This is a continuation of a series of articles on crowdsourcing application and including the most recent article. The original problem statement is included again for context.   

Social engineering applications provide a wealth of information to the end-user, but the questions and answers received on it are always limited to just that – social circle. Advice solicited for personal circumstances is never appropriate for forums which can remain in public view. It is also difficult to find the right forums or audience where the responses can be obtained in a short time. When we want more opinions in a discrete manner without the knowledge of those who surround us, the options become fewer and fewer. In addition, crowd-sourcing the opinions for a personal topic is not easily available via applications. This document tries to envision an application to meet this requirement.   

The previous article continued the elaboration on the usage of the public cloud services for provisioning queue, document store and compute. It talked a bit about the messaging platform required to support this social-engineering application. The problems encountered with social engineering are well-defined and have precedence in various commercial applications. They are primarily about the feed for each user and the propagation of solicitations to the crowd. The previous article described selective fan out. When the clients wake up, they can request their state to be refreshed. This perfects the write update because the data does not need to be sent out. If the queue sends messages back to the clients, it is a fan-out process. The devices can choose to check-in at selective times and the server can be selective about which clients to update.
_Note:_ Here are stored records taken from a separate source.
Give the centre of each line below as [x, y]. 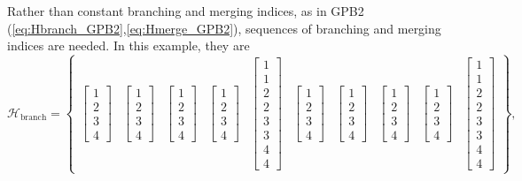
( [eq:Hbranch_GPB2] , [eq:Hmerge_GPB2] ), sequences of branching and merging [224, 28]
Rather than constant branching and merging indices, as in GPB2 [186, 11]
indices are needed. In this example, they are [129, 45]
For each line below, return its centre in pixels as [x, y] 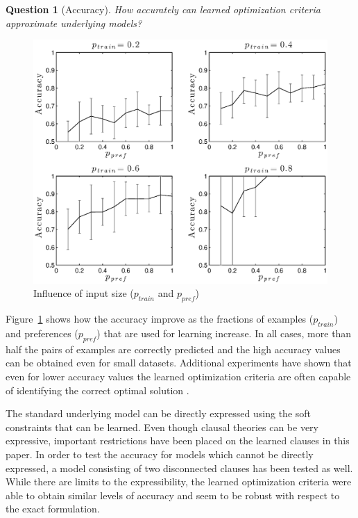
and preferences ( [42, 333]
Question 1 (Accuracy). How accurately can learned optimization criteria [163, 9]
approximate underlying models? [74, 23]
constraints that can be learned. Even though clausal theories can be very [162, 427]
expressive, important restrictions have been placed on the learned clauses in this [178, 440]
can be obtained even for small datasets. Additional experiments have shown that [179, 363]
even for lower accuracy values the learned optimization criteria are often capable [178, 377]
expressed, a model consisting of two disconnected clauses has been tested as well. [179, 468]
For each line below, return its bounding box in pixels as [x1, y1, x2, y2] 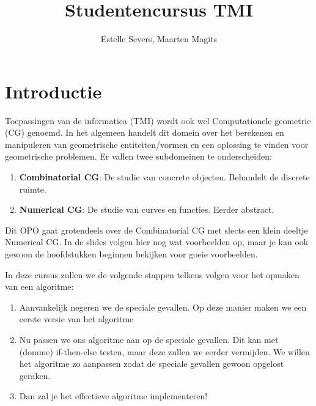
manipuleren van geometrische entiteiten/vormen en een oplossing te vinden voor [5, 138, 309, 150]
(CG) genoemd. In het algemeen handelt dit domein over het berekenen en [5, 126, 284, 139]
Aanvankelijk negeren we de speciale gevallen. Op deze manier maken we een [19, 300, 307, 313]
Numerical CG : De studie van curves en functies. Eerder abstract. [19, 203, 274, 216]
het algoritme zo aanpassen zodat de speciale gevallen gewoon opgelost [19, 357, 284, 370]
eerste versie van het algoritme [19, 312, 134, 325]
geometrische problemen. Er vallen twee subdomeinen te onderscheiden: [5, 150, 272, 163]
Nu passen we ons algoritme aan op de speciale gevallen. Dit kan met [19, 333, 279, 345]
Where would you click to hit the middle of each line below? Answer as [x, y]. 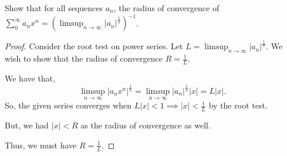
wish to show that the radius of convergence [84, 58]
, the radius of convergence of [166, 8]
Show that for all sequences [54, 8]
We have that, [30, 78]
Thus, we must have [41, 145]
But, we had [27, 125]
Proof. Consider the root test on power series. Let [94, 46]
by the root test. [238, 105]
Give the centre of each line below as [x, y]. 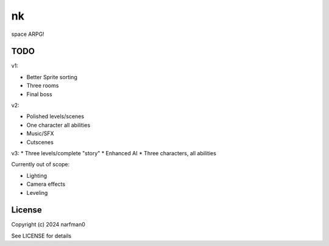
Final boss [39, 94]
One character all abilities [58, 125]
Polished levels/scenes [55, 116]
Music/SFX [40, 133]
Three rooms [43, 86]
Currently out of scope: [41, 164]
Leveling [37, 192]
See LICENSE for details [41, 236]
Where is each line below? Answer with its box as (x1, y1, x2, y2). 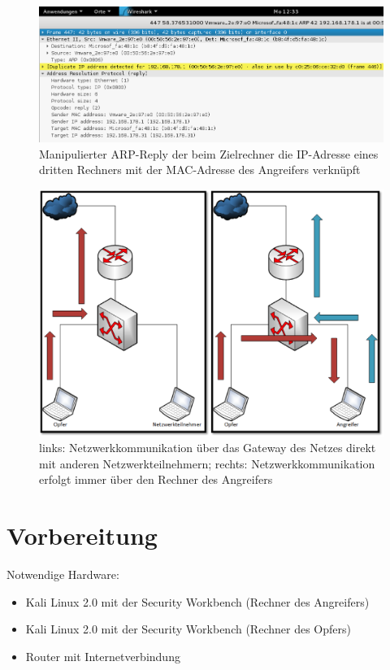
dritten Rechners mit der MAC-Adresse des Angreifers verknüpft (39, 161, 361, 178)
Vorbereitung (6, 519, 158, 552)
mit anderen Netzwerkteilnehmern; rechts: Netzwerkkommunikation (39, 455, 375, 472)
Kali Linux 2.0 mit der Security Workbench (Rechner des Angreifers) (25, 593, 370, 610)
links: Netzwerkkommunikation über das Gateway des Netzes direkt (39, 439, 376, 456)
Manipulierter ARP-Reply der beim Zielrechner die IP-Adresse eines (39, 145, 379, 162)
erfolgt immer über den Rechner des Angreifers (39, 471, 273, 488)
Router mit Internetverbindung (25, 647, 180, 664)
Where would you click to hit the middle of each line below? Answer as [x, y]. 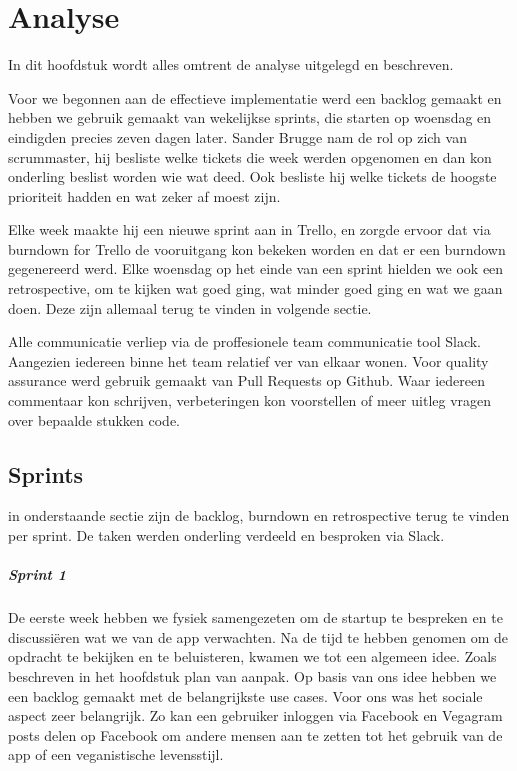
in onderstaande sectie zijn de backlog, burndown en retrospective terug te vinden [259, 515]
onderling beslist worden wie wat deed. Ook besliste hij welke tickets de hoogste [252, 176]
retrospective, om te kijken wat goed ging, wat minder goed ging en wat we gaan [255, 288]
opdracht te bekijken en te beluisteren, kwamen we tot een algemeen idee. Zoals [252, 656]
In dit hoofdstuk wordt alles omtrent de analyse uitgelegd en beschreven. [231, 64]
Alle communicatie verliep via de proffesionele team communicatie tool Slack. [244, 341]
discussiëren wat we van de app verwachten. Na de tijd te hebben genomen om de [258, 636]
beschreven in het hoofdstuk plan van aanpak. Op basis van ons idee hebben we [252, 675]

Both methods work well in certain situations. The fan-out happens in both writing as well as loading. It can be made selective as well. The fan-out can be limited during both pull and push. Disabling the writes to all devices can significantly reduce the cost. Other devices can load these updates only when reading. It is also helpful to keep track of which clients are active over a period so that only those clients get preference.     

In this section, we talk about caching. A no-caching antipattern occurs when the crowdsourced application handles many concurrent requests, and they fetch the same data. Since there is contention for the data access, it can reduce performance and scalability. When the data is not cached, it leads to many manifestations of areas for improvement.  Degradation in response times, increased contention, and poor scalability are common examples.

Caching is sometimes out of scope of the architecture design or listed as option for operations to include via standalone independent products. Other times, the introduction of a cache might increase latency, maintenance and ownership and decrease overall availability. It might also interfere with existing caching strategies and expiration policies of the underlying systems. Some might prefer to not add an external cache to a database and only as a sidecar for the web services. It’s true that databases can cache even materialized views for a connection, but the addition of a cache lookup could be cheap in all cases where the compute in the deeper systems could be costly and can be avoided.

There are two strategies to fix the problem. The first one includes the on-demand network or cache-aside strategy. When the application tries to read the data from the cache, and if it isn’t there, it retrieves and puts it in the cache. When the application writes the change directly to the data source, it removes the old value from the source but refilled the next time it is required.

Another strategy might be to always keep static resources in the cache with no expiration date. This is equivalent to CDN usage although CDNs are for distribution.  Applications that cache dynamic data should be designed to support eventual consistency. 

No matter how the cache is implemented, it must support fallback to the deep data access when the data is not available in the cache. This Circuit-breaker pattern merely avoids overwhelming the data source.